The shootings come more than seven months after Des Moines police officers Susan Farrell and Carlos Puente Morales were killed in the March 26 wrong-way crash, according to the National Law Enforcement Officers Memorial Fund.

“I don’t even know where to begin, how bad this year is (for Des Moines police),” Parizek said, after a reporter asked him how officers can prepare to do their jobs amid another tragedy. “This is what we do. We come in, day in, day out. We go out there and we provide the same level of service regardless of what’s going on in our personal or professional lives.”

“We know we’ve got the best community.
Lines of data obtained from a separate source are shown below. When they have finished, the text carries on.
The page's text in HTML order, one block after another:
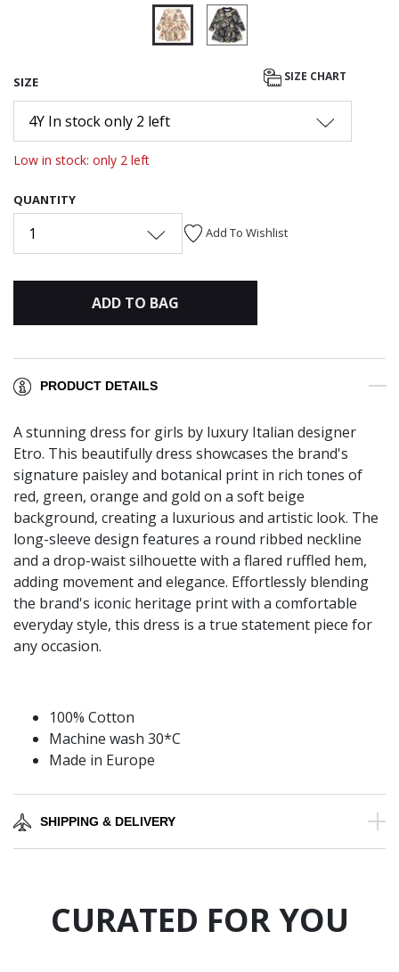
SIZE SIZE CHART
4Y In stock only 2 left
Low in stock: only 2 left
QUANTITY
1 Add To Wishlist
ADD TO BAG
PRODUCT DETAILS
A stunning dress for girls by luxury Italian designer
Etro. This beautifully dress showcases the brand's
signature paisley and botanical print in rich tones of
red, green, orange and gold on a soft beige
background, creating a luxurious and artistic look. The
long-sleeve design features a round ribbed neckline
and a drop-waist silhouette with a flared ruffled hem,
adding movement and elegance. Effortlessly blending
the brand's iconic heritage print with a comfortable
everyday style, this dress is a true statement piece for
any occasion.
100% Cotton
Machine wash 30*C
Made in Europe
SHIPPING & DELIVERY
CURATED FOR YOU
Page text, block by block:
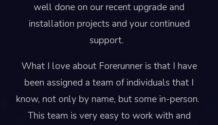
well done on our recent upgrade and
installation projects and your continued
support.
What I love about Forerunner is that I have
been assigned a team of individuals that I
know, not only by name, but some in-person.
This team is very easy to work with and
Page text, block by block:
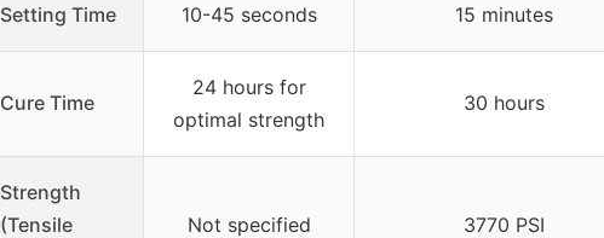
Setting Time 10-45 seconds 15 minutes
Cure Time
24 hours for
optimal strength
30 hours
Strength
(Tensile
Not specified 3770 PSI
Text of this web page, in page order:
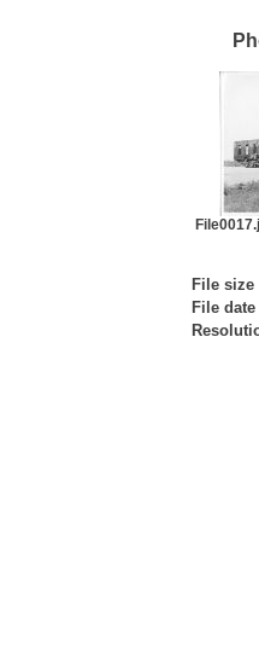
File size
File date
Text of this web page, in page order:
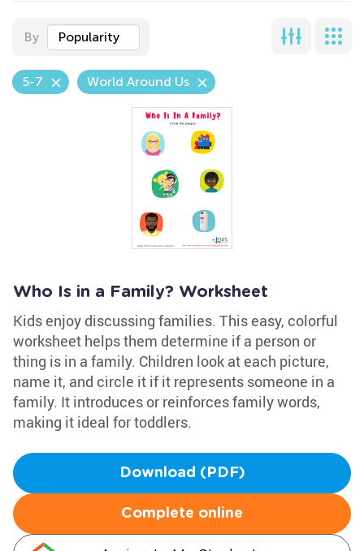
By Popularity
5-7 World Around Us
Who Is in a Family? Worksheet
Kids enjoy discussing families. This easy, colorful
worksheet helps them determine if a person or
thing is in a family. Children look at each picture,
name it, and circle it if it represents someone in a
family. It introduces or reinforces family words,
making it ideal for toddlers.
Download (PDF)
Complete online
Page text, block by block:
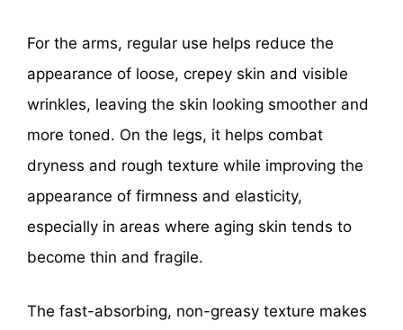
For the arms, regular use helps reduce the
appearance of loose, crepey skin and visible
wrinkles, leaving the skin looking smoother and
more toned. On the legs, it helps combat
dryness and rough texture while improving the
appearance of firmness and elasticity,
especially in areas where aging skin tends to
become thin and fragile.
The fast-absorbing, non-greasy texture makes

We saw that after Carlos and Susan were killed, and I certainly expect we’re going to see the same thing coming,” he said.

The Urbandale Police Department, a force of about 50 officers, said it believes this is the first officer it has lost in the line of duty.

“An attack on public safety officers is an attack on the public safety of all Iowans,” said Ben Hammes, spokesman for Iowa Gov. Terry Branstad. “We call on Iowans to support our law enforcement officials in bringing this suspect to justice.

“Our thoughts and prayers go out to the families of the police officers who were tragically killed in the line of duty as well as the officers who continue to put themselves in harm’s way.”